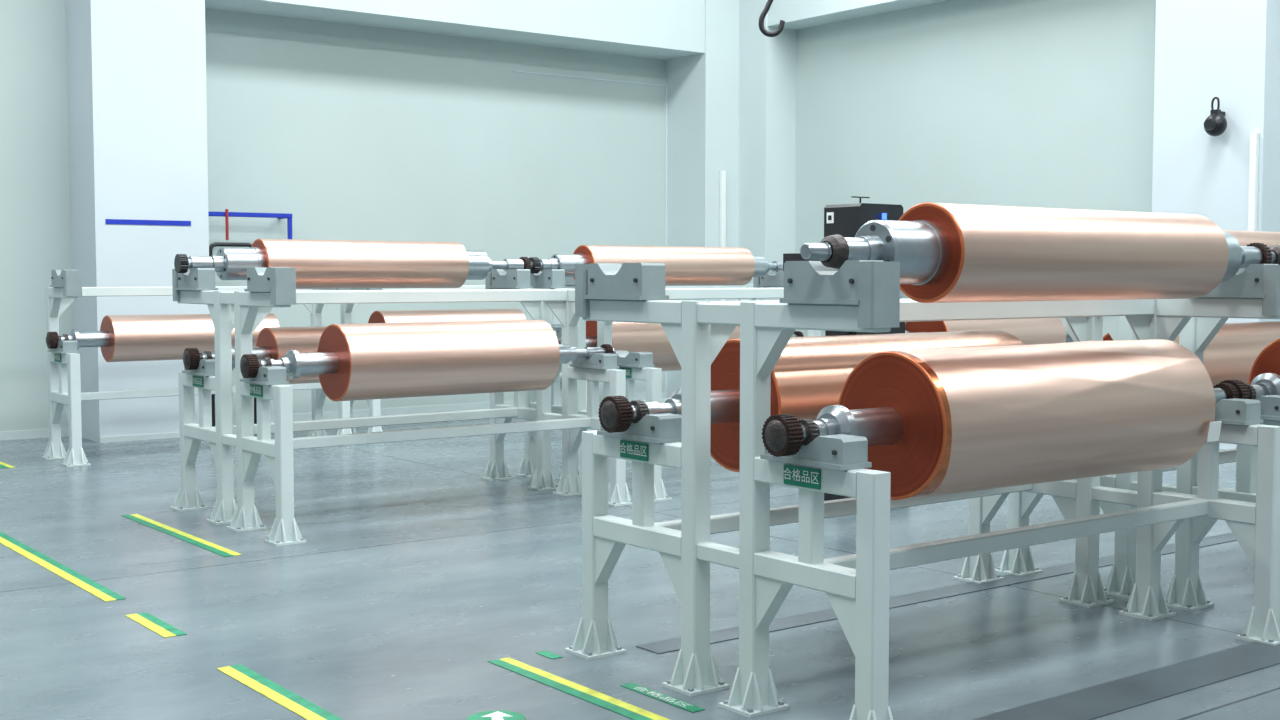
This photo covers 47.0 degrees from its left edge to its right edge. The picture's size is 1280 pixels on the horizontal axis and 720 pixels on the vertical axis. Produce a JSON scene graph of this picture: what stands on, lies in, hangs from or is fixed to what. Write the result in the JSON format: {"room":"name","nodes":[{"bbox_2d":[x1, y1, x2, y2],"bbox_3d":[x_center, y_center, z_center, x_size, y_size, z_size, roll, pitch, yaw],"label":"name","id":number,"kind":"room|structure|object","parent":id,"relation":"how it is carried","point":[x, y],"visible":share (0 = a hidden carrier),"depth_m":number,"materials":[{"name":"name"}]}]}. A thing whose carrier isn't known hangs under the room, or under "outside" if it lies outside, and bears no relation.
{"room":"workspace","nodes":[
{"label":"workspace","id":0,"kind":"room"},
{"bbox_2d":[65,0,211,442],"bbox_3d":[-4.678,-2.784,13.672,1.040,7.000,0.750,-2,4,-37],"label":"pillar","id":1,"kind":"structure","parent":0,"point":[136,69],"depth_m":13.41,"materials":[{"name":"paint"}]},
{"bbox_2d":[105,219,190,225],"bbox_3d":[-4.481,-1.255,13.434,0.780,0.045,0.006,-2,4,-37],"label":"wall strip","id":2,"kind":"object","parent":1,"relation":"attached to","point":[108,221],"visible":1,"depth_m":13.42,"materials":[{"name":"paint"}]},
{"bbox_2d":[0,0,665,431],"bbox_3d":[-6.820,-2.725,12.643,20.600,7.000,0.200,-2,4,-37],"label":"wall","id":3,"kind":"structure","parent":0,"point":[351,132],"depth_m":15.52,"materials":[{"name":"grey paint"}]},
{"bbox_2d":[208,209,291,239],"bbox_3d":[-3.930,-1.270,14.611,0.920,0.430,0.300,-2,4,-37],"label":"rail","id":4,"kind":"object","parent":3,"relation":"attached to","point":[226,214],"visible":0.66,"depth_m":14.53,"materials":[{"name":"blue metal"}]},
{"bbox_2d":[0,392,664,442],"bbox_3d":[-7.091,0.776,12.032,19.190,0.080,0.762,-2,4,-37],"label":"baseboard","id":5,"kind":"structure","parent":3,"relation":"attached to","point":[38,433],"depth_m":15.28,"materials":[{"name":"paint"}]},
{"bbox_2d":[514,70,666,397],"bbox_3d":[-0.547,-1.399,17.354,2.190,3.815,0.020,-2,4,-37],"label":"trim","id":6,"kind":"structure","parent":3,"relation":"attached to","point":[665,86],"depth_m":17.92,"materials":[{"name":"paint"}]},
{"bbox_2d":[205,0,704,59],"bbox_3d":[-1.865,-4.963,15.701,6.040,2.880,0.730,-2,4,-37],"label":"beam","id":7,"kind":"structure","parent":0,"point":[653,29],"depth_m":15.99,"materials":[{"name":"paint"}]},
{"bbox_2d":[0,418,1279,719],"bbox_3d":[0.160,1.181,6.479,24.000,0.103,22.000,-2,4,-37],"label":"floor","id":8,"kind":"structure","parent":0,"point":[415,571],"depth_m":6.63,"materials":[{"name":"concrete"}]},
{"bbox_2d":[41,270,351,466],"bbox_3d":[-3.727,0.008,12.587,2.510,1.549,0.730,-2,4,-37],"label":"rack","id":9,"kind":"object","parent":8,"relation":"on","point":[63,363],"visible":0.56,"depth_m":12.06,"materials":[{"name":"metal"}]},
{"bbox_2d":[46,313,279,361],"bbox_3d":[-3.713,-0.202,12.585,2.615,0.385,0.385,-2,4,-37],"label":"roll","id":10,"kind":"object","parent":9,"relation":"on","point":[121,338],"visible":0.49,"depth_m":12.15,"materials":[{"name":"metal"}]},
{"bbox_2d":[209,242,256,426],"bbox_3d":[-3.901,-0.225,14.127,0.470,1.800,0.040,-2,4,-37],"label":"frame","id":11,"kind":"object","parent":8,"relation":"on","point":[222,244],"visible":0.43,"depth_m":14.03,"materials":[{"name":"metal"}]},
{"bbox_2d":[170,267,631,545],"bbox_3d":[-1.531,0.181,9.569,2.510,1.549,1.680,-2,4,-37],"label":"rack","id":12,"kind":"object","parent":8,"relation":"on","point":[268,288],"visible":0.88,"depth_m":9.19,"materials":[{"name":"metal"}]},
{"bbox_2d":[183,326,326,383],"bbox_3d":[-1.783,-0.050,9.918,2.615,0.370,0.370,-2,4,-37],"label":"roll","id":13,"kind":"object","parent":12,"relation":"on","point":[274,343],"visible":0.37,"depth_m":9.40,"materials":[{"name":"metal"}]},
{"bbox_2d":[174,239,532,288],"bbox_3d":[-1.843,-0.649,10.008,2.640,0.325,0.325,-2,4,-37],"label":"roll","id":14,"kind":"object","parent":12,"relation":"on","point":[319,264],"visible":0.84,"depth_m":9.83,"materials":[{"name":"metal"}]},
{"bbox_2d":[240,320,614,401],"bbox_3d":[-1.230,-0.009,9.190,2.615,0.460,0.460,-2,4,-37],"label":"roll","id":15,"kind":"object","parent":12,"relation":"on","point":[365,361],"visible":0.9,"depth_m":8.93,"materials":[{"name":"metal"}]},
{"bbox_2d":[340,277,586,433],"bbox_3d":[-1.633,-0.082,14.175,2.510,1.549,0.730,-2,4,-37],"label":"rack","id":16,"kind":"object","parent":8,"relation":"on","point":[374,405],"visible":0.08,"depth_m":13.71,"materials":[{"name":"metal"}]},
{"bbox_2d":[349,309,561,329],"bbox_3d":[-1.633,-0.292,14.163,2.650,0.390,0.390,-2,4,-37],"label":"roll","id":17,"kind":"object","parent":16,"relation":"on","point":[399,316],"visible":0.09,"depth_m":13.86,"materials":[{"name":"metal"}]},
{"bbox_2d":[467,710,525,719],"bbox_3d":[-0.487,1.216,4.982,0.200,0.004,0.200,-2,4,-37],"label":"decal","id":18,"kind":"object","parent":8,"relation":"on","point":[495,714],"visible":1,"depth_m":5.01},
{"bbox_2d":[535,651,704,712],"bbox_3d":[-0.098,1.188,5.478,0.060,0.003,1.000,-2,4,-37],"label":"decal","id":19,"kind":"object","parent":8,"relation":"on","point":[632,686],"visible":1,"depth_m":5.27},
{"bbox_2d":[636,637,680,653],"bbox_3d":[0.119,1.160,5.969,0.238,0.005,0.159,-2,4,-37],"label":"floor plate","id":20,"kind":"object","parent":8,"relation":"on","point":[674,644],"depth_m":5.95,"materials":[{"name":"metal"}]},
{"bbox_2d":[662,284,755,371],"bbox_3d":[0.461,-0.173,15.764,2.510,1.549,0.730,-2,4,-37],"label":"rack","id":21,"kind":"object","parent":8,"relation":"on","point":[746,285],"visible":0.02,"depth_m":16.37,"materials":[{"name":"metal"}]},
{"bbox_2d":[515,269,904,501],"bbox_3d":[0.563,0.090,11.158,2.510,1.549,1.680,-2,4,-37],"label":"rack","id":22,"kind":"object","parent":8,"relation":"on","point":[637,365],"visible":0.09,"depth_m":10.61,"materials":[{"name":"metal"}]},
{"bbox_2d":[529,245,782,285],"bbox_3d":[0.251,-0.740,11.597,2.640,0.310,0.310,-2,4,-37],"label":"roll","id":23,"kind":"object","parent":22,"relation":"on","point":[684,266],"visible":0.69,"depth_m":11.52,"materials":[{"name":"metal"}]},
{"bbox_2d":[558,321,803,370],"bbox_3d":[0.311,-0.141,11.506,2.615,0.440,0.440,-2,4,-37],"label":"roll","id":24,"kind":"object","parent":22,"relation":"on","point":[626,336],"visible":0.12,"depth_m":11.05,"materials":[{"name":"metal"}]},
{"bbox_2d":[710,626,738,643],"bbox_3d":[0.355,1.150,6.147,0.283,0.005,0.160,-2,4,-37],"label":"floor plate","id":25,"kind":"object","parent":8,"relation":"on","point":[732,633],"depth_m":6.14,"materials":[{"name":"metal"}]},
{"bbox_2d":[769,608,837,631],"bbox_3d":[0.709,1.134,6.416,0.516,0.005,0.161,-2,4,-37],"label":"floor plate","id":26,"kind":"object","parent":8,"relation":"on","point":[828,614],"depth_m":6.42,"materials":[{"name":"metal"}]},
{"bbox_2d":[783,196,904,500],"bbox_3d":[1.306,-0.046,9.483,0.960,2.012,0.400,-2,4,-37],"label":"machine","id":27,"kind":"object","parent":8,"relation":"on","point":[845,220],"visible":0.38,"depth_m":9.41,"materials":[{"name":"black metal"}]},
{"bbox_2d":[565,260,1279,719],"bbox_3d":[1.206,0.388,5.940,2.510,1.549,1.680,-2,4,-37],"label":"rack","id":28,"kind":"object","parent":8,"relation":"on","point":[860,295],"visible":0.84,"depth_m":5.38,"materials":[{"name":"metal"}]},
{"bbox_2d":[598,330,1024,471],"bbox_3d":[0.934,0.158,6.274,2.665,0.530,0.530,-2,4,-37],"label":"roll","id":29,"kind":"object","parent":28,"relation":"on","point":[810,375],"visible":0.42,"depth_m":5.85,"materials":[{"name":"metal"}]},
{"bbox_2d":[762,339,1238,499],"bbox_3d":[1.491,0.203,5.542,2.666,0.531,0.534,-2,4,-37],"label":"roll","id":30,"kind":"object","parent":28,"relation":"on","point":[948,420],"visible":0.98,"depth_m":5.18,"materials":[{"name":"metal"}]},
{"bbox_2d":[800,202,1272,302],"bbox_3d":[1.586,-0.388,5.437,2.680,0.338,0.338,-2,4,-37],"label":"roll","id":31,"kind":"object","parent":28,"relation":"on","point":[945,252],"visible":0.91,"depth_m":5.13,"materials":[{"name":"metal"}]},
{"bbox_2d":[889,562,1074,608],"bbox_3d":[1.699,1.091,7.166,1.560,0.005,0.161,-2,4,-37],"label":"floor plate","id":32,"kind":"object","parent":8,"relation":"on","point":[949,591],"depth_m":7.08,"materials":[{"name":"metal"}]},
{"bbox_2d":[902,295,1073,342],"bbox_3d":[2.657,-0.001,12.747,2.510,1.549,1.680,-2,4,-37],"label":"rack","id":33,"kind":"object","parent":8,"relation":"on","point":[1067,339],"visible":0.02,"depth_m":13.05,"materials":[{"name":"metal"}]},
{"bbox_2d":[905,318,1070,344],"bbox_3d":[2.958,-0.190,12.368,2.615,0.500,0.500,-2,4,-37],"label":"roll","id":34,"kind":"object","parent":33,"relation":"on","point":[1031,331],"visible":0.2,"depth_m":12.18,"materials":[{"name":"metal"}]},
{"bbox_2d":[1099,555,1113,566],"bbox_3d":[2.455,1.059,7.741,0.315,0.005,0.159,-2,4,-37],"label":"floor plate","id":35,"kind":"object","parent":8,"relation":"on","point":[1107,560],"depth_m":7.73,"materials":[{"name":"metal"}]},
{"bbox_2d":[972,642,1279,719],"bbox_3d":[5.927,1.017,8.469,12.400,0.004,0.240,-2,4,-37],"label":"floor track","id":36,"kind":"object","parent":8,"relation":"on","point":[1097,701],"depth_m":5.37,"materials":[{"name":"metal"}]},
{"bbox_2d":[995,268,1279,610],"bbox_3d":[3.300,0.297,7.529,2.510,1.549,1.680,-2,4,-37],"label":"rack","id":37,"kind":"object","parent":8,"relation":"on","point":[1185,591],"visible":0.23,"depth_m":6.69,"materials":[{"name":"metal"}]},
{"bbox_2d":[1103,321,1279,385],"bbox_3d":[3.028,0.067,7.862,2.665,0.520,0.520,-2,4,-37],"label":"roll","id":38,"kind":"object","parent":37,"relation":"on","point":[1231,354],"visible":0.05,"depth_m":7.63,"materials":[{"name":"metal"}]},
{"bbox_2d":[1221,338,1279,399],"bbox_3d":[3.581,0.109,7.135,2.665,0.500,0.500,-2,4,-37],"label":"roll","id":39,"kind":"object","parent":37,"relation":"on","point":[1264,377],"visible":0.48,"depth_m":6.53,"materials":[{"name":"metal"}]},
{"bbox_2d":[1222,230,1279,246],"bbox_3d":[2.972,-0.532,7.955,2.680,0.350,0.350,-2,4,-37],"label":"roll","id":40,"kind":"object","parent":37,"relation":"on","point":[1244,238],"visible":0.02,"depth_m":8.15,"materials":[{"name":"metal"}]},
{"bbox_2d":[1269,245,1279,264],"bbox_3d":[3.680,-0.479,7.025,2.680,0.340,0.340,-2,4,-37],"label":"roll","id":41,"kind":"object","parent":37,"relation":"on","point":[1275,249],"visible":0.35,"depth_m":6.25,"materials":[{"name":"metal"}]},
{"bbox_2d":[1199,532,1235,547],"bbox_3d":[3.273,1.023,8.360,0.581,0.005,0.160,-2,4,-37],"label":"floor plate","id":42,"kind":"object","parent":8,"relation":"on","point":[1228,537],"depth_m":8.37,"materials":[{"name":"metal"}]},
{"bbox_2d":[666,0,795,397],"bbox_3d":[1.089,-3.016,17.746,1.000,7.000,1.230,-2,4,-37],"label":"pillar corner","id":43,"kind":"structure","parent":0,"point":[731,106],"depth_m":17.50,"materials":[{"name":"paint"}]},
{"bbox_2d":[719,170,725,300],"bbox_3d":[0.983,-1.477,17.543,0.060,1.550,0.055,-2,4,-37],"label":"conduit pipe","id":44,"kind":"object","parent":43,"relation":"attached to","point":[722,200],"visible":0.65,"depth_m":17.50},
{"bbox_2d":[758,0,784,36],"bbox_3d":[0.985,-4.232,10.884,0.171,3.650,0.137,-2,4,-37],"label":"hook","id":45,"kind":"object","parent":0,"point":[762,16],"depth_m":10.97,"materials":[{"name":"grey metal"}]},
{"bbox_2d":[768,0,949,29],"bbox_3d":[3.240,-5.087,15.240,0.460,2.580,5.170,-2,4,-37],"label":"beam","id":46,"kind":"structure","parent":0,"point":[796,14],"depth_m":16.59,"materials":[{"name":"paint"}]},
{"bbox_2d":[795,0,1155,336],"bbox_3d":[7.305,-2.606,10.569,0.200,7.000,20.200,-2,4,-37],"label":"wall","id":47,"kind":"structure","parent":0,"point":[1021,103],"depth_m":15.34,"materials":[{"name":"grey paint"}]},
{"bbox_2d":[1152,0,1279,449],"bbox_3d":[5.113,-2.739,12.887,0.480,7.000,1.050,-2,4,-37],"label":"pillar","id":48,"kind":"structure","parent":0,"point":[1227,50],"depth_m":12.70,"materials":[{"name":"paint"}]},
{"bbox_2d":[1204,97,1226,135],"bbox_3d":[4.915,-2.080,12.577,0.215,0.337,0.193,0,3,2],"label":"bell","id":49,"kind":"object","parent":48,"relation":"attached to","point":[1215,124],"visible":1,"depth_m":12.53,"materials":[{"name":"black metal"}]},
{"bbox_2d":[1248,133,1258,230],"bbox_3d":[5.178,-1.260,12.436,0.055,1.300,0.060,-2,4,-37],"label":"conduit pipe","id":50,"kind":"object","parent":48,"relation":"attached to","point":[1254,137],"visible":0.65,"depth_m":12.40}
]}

★ ★ ★ ★ ★ ★ ★

→ Goal of the exercise: Search the entries for the string "conduit" and return each line where it turns up.

→ Expected answer:
{"bbox_2d":[719,170,725,300],"bbox_3d":[0.983,-1.477,17.543,0.060,1.550,0.055,-2,4,-37],"label":"conduit pipe","id":44,"kind":"object","parent":43,"relation":"attached to","point":[722,200],"visible":0.65,"depth_m":17.50},
{"bbox_2d":[1248,133,1258,230],"bbox_3d":[5.178,-1.260,12.436,0.055,1.300,0.060,-2,4,-37],"label":"conduit pipe","id":50,"kind":"object","parent":48,"relation":"attached to","point":[1254,137],"visible":0.65,"depth_m":12.40}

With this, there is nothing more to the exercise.